Схватка с чудовищами (Карчевский) - страница 25

— Есть такой закон? — ухватился дезертир за это, как за спасительную соломинку.

— Имеется.

— Мне сейчас пойти или как? — В голосе его чувствовалась неуверенность.

— Только сейчас! Мои ребята проследят, чтобы вы не передумали. Это ваш последний шанс. Знайте!

В качестве сопровождающих отправил я с ним командира отделения и двух зеков. К вечеру они возвратились, принесли расписку райвоенкома, доложили, что дезертира зачислили в маршевую роту, направляющуюся на фронт.

Утром следующего дня почтальон вручил нашей хозяйке похоронку на сына, погибшего в бою под Наро-Фоминском. И с нею, и с невесткой было плохо. Мне пришлось приводить их в чувство.

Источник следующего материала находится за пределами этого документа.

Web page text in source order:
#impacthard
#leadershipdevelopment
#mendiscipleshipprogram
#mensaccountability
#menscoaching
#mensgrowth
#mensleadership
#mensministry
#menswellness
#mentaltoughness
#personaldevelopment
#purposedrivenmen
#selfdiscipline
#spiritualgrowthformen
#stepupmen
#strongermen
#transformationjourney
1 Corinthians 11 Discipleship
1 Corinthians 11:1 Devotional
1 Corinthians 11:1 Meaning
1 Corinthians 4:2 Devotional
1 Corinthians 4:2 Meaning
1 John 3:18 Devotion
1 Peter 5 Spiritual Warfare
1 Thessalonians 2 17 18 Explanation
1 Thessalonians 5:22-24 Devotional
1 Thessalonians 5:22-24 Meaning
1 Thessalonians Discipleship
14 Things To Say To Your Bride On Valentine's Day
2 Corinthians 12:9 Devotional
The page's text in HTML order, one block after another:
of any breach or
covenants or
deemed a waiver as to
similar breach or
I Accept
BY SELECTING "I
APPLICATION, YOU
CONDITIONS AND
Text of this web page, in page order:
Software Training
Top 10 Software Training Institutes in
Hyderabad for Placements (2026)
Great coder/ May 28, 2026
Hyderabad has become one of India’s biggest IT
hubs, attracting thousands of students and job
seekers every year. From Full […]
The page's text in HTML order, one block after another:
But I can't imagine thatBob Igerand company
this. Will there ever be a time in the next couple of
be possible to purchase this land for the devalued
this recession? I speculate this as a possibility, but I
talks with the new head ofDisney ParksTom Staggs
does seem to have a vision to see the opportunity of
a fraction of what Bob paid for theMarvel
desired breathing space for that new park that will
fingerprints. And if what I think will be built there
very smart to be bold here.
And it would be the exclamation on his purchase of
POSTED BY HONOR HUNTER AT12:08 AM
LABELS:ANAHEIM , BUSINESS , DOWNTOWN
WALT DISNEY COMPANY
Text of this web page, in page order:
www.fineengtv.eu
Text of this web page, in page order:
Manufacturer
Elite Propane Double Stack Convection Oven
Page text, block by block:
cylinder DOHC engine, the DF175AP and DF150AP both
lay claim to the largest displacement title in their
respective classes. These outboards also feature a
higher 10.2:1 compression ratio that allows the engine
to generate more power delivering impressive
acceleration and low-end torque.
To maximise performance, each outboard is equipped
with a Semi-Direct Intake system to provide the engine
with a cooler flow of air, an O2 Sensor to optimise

Милая Валюша! Я никогда не представлял себе, что такое горе. А здесь увидел его в полный рост. Горе убивает человека, и надо быть очень волевым, чтобы справиться с ним, преодолеть его. Но больше всех, пожалуй, переживал осиротевший юноша. Он перенес известие стойко, сдерживая слезы, с сознанием того, что отца не вернешь к жизни. И лишь сказал скупо:

— Я должен отомстить за папу!

— Но тебе только шестнадцать лет, сынок, — убеждали его и мать, и бабушка. — Подрасти надо.

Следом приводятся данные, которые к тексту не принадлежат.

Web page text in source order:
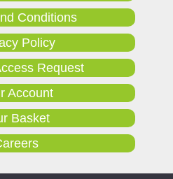
Conditions
Policy
Request
Account
Basket
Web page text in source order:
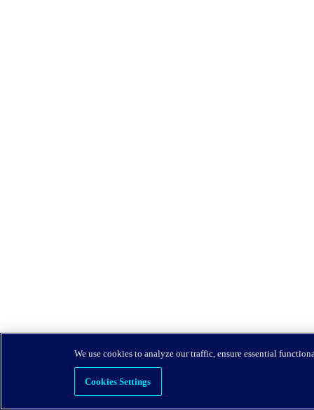
We use cookies to analyze our traffic, ensure essential
Cookies Settings
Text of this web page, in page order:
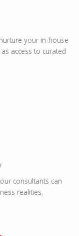
your in-house
access to curated
consultants can
realities.
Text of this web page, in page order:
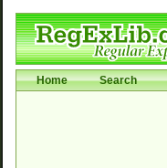
Home Search
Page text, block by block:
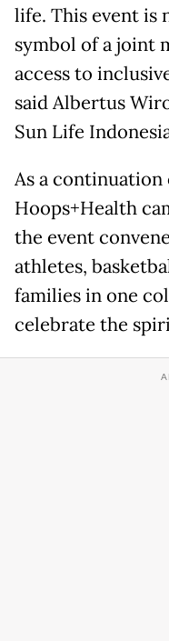
life. This event is
symbol of a joint
access to
said Albertus
Sun Life
As a continuation
Hoops+Health
the event
athletes,
families in one
celebrate the
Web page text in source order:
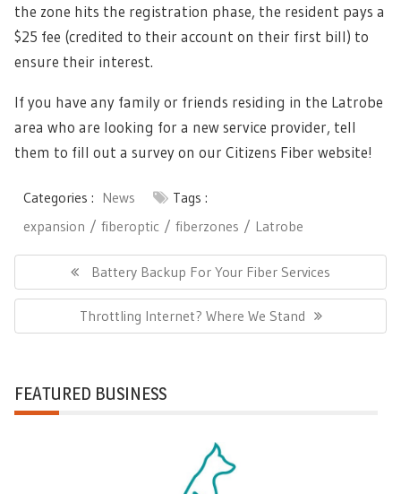
the zone hits the registration phase, the resident pays a
$25 fee (credited to their account on their first bill) to
ensure their interest.
If you have any family or friends residing in the Latrobe
area who are looking for a new service provider, tell
them to fill out a survey on our Citizens Fiber website!
Categories : News
Tags :
expansion
fiberoptic fiberzones Latrobe
Post
navigation
Previous
Post:
Battery Backup For Your Fiber Services
Next
Throttling Internet? Where We Stand
FEATURED BUSINESS
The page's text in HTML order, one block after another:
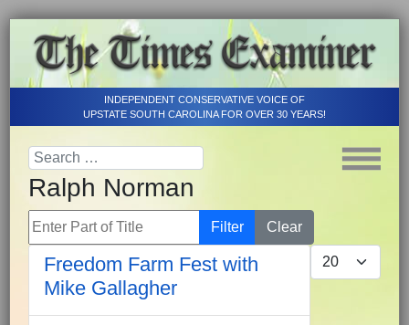
INDEPENDENT CONSERVATIVE VOICE OF
UPSTATE SOUTH CAROLINA FOR OVER 30 YEARS!
Ralph Norman
Enter Part of Title Filter
Clear
Display #
Freedom Farm Fest with
Mike Gallagher
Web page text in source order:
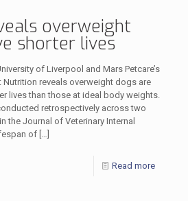
overweight
shorter lives
of Liverpool and Mars Petcare’s
Nutrition reveals overweight dogs are
lives than those at ideal body weights.
retrospectively across two
the Journal of Veterinary Internal
of […]
Read more
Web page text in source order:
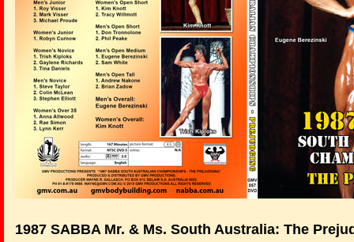
1987 SABBA Mr. & Ms. South Australia: The
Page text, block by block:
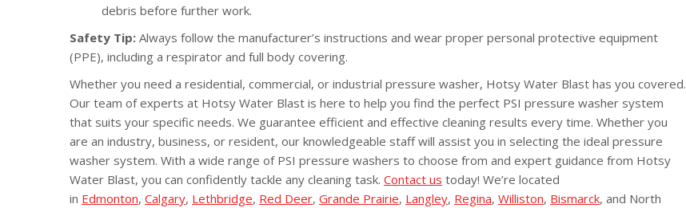
debris before further work.
Safety Tip: Always follow the manufacturer’s instructions and wear proper personal protective equipment
(PPE), including a respirator and full body covering.
Whether you need a residential, commercial, or industrial pressure washer, Hotsy Water Blast has you covered.
Our team of experts at Hotsy Water Blast is here to help you find the perfect PSI pressure washer system
that suits your specific needs. We guarantee efficient and effective cleaning results every time. Whether you
are an industry, business, or resident, our knowledgeable staff will assist you in selecting the ideal pressure
washer system. With a wide range of PSI pressure washers to choose from and expert guidance from Hotsy
Water Blast, you can confidently tackle any cleaning task. Contact us today! We’re located
in Edmonton, Calgary, Lethbridge, Red Deer, Grande Prairie, Langley, Regina, Williston, Bismarck, and North
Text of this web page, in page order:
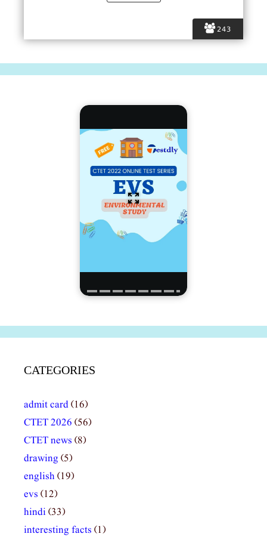
243
CATEGORIES
admit card(16)
CTET 2026 (56)
CTET news (8)
drawing (5)
english(19)
evs (12)
hindi(33)
interesting facts (1)
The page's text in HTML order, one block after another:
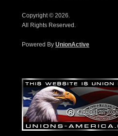
Copyright © 2026.
All Rights Reserved.
Powered By UnionActive
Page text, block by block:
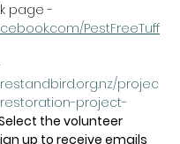
page -
PestFreeTuff
projec
project-
the volunteer
up to receive emails

— Не пустите, убегу на войну сам! — решительно произнес тот. Подошел ко мне. — Возьмите меня с собой. Я умею стрелять из винтовки. Могу быть снайпером. Имею значок „Ворошиловский стрелок“.

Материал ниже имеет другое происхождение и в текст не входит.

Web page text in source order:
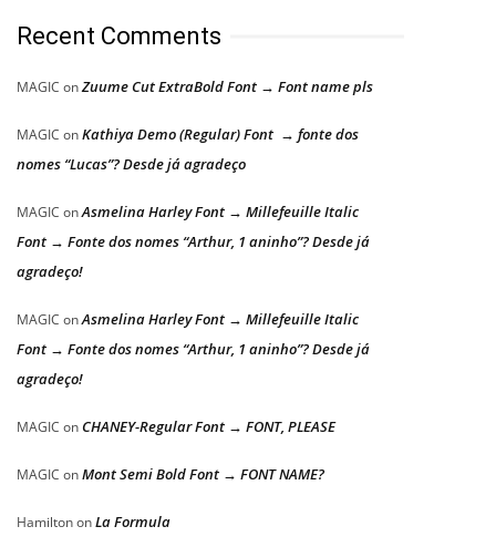
Recent Comments
MAGIC onZuume Cut ExtraBold Font → Font name pls
MAGIC onKathiya Demo (Regular) Font → fonte dos
nomes “Lucas”? Desde já agradeço
MAGIC onAsmelina Harley Font → Millefeuille Italic
Font → Fonte dos nomes “Arthur, 1 aninho”? Desde já
agradeço!
MAGIC onAsmelina Harley Font → Millefeuille Italic
Font → Fonte dos nomes “Arthur, 1 aninho”? Desde já
agradeço!
MAGIC on CHANEY-Regular Font → FONT, PLEASE
MAGIC onMont Semi Bold Font → FONT NAME?
HamiltononLa Formula
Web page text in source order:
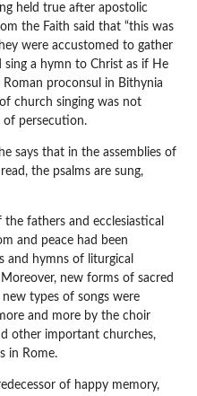
held true after apostolic
the Faith said that “this was
were accustomed to gather
a hymn to Christ as if He
proconsul in Bithynia
church singing was not
of persecution.
says that in the assemblies of
the psalms are sung,
fathers and ecclesiastical
and peace had been
and hymns of liturgical
new forms of sacred
types of songs were
and more by the choir
other important churches,
in Rome.
of happy memory,
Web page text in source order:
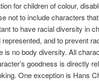
for children of colour,
not to include characters
to have racial diversity in
represented, and to prevent
is no body diversity. All
goodness is directly
One exception is Hans
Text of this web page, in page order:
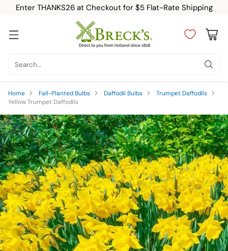
Enter THANKS26 at Checkout for $5 Flat-Rate Shipping
Search…
Home Fall-Planted Bulbs Daffodil Bulbs
Trumpet Daffodils
Yellow Trumpet Daffodils
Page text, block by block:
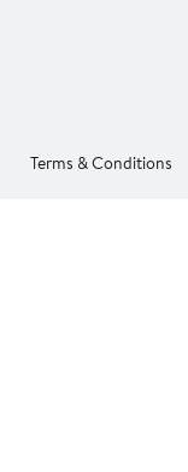
Terms & Conditions
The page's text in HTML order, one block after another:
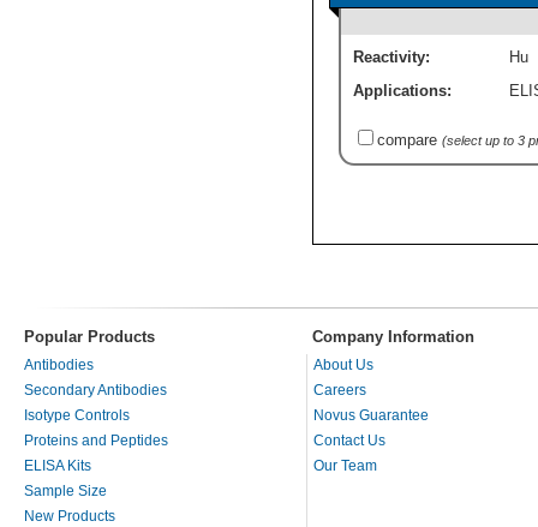
Reactivity:
Hu
Applications:
compare (select up to 3
Popular Products Company Information
Antibodies
Secondary Antibodies
Isotype Controls
Proteins and Peptides
ELISA Kits
Sample Size
New Products
About Us
Careers
Novus Guarantee
Contact Us
Our Team
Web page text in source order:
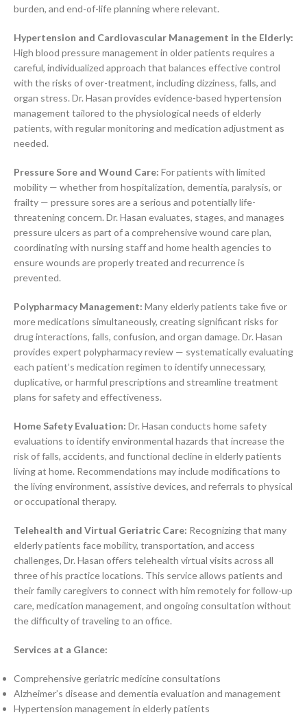
burden, and end-of-life planning where relevant.
Hypertension and Cardiovascular Management in the Elderly:
High blood pressure management in older patients requires a
careful, individualized approach that balances effective control
with the risks of over-treatment, including dizziness, falls, and
organ stress. Dr. Hasan provides evidence-based hypertension
management tailored to the physiological needs of elderly
patients, with regular monitoring and medication adjustment as
needed.
Pressure Sore and Wound Care: For patients with limited
mobility — whether from hospitalization, dementia, paralysis, or
frailty — pressure sores are a serious and potentially life-
threatening concern. Dr. Hasan evaluates, stages, and manages
pressure ulcers as part of a comprehensive wound care plan,
coordinating with nursing staff and home health agencies to
ensure wounds are properly treated and recurrence is
prevented.
Polypharmacy Management: Many elderly patients take five or
more medications simultaneously, creating significant risks for
drug interactions, falls, confusion, and organ damage. Dr. Hasan
provides expert polypharmacy review — systematically evaluating
each patient’s medication regimen to identify unnecessary,
duplicative, or harmful prescriptions and streamline treatment
plans for safety and effectiveness.
Home Safety Evaluation: Dr. Hasan conducts home safety
evaluations to identify environmental hazards that increase the
risk of falls, accidents, and functional decline in elderly patients
living at home. Recommendations may include modifications to
the living environment, assistive devices, and referrals to physical
or occupational therapy.
Telehealth and Virtual Geriatric Care: Recognizing that many
elderly patients face mobility, transportation, and access
challenges, Dr. Hasan offers telehealth virtual visits across all
three of his practice locations. This service allows patients and
their family caregivers to connect with him remotely for follow-up
care, medication management, and ongoing consultation without
the difficulty of traveling to an office.
Services at a Glance:
Comprehensive geriatric medicine consultations
Alzheimer’s disease and dementia evaluation and management
Hypertension management in elderly patients
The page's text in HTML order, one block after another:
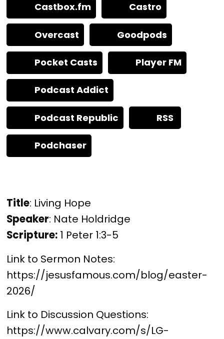
Castbox.fm Castro
Overcast Goodpods
Pocket Casts Player FM
Podcast Addict
Podcast Republic RSS
Podchaser
Title: Living Hope
Speaker: Nate Holdridge
Scripture: 1 Peter 1:3-5
Link to Sermon Notes:
https://jesusfamous.com/blog/easter-
2026/
Link to Discussion Questions:
https://www.calvary.com/s/LG-

— Мужественный порыв, — сказал я на это. — Но все дело в том, что в армию берут лишь с восемнадцати лет. Таков закон.

— Тогда уйду в партизаны! Там даже пацаны воюют. Не примут, сниму немецкого часового, добуду винтовку или автомат и один стану убивать захватчиков!»


«Длительное безделье разлагает человека, и я этого боялся больше всего. Среди же моего „войска“ встречались и люди неуравновешенные, безвольные, податливые на плохое. Кто-то из них к картам пристрастился, а кто-то и к самогонке прикладывался, участились случаи приставания к молодухам.

На рассвете вчерашнего дня я проснулся от визгливого бабьего крика. Выскочил на крыльцо и услышал, как в соседнем дворе старуха на своем татаро-марийско-русском языке выговаривает на всю деревню кому-то.

Вбежал во двор и увидел такую картину: старая женщина лупит мешком по голове Павла, парня из тех, что был на постое в ее избе.

— Да чего ты, бабушка Марьям! Разве я сделал чего? — оправдывался тот. — Он сам мне на голову сиганул и давай клювом долбать макушку. По нужде не дает сходить. Ну, я его и сбросил на землю. А он и лапы кверху. Какой нежненький…

Но старуха не желала слышать оправданий, лупила парня, приговаривая:

— В деревне нашей слыхом не слыхивали о воровстве, сараи и избы замков не знают. А тут петуха мово вдруг решил украсть! Да он у меня один на все куриное стадо. Ты что же, решил меня без цыплят оставить?! Муженька моего дорогого на войне убили. Вдовой осталась прежде времени. Теперь вот петуха задушили. И как только земля таких, как ты, носит! Мать твоя, хоть, видать, и женщина, а родила урода! Чтоб тебя шайтан покарал!